Ко всему привыкает человек, прав был папа. Постепенно к «плену» привыкла и я. Точнее, загнала свои желания очень глубоко внутрь. Мне больше не хотелось петь – плясать – буйствовать. Даже стихи больше не писались. Словно бы поэтический канал постепенно пересох.
Поезд Жизни, начиненный необыкновенными личностями, интенсивными эмоциями, красочными событиями, проплывал, не останавливаясь, мимо моего перрона.
Меня поглотила ненавистная уборка с готовкой, беспрерывная стирка-глажка да неутихающее беспокойство за вечно орущего рыжего Димку – такого крохотного, беззащитного. Мы проводили с ним сутки напролет, и я испытывала все возрастающую ответственность за беспомощное существо, по неосторожности произведенное мною на свет.

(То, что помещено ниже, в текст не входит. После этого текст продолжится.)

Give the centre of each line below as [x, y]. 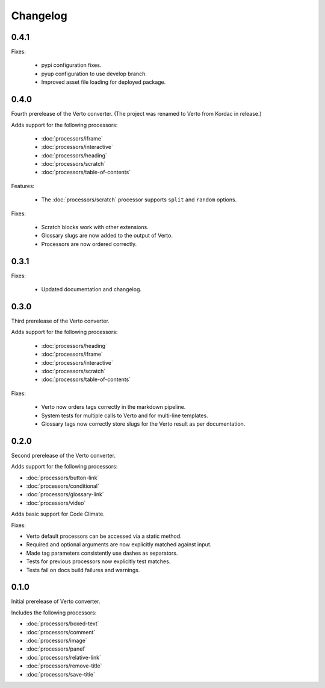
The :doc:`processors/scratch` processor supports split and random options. [139, 200]
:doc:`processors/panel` [56, 649]
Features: [23, 186]
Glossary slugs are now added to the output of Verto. [107, 236]
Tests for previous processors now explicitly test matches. [98, 561]
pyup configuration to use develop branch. [94, 74]
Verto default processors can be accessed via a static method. [104, 536]
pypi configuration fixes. [71, 65]
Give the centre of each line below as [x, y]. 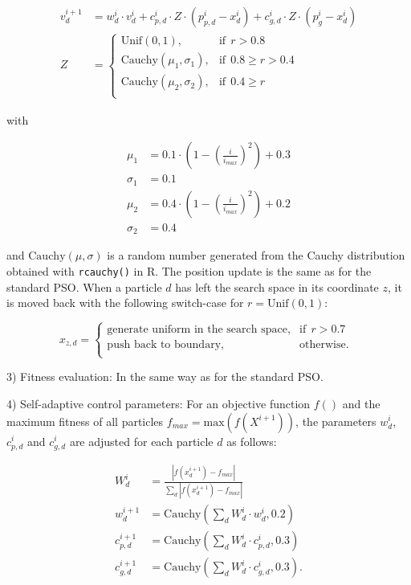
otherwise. [324, 345]
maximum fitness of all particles [85, 421]
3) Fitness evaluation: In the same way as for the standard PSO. [165, 376]
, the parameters [336, 421]
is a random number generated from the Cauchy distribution [256, 255]
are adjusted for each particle [141, 441]
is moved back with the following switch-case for [125, 303]
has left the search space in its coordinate [277, 286]
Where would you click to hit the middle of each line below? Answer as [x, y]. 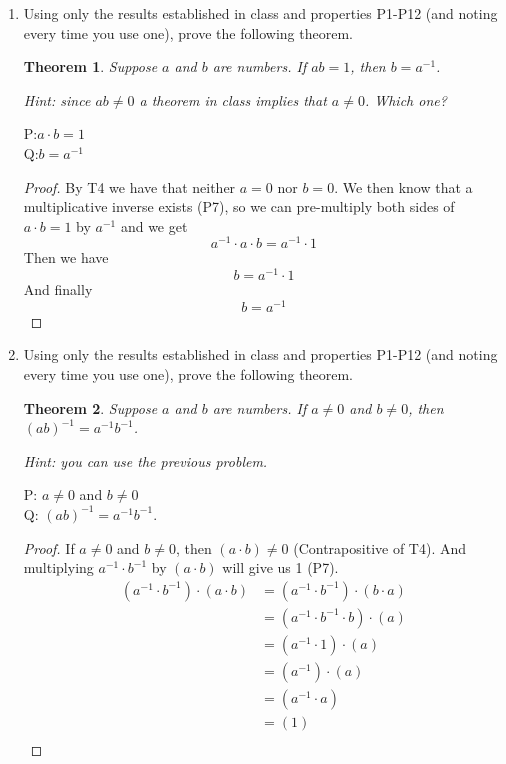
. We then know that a [403, 186]
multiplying [58, 567]
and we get [154, 225]
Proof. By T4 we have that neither [129, 186]
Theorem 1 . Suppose [90, 66]
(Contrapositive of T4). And [380, 547]
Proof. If [49, 547]
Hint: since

Однажды, в воскресенье, привычно – в полном одиночестве – выкатила коляску с (мгновенно заснувшим после первого глотка свежего воздуха) сыном в парк. Навстречу мне дружно вышагивали пары, прогуливающие своих чад. Молодые мамы с папами. Не очень молодые мамы с папами. Бабушки, дедушки. И почему-то именно в выходные дни в пестрой толпе явственно выделялись одинокие мамочки. Вот в такое воскресенье, на прогулке, меня и накрыло осознание: а ведь я не что иное, как мать-одиночка!
Ну да, человек, с которым я существую под одной крышей, обозначен в графе «семейное положение» как муж. Ну да, я зарегистрирована с ним в одной квартире. Ну и что с того? Мы почти не разговариваем, кажется, я его совсем не интересую – мои проблемы его не трогают, а лишь утомляют.
У Лапонецкого существовало вполне устойчивое домостроевское представление о браке: муж должен заниматься своими делами, а жена – ухаживать за ним и стеречь очаг. И потому он живет этой своей, непонятной жизнью, в которую меня не посвящает. Там – его пациенты и коллеги, ночные дежурства, преферансы по пятницам, возлияния с друзьями по выходным, поездки в Сочи и на Чегет, а еще масса всего важного, нужного и увлекательного, что существовало до меня и осталось неизменным по сей день. Зато он приносит в дом продукты, регулярно платит за квартиру и обеспечивает нам с ребенком полноценное медицинское обслуживание.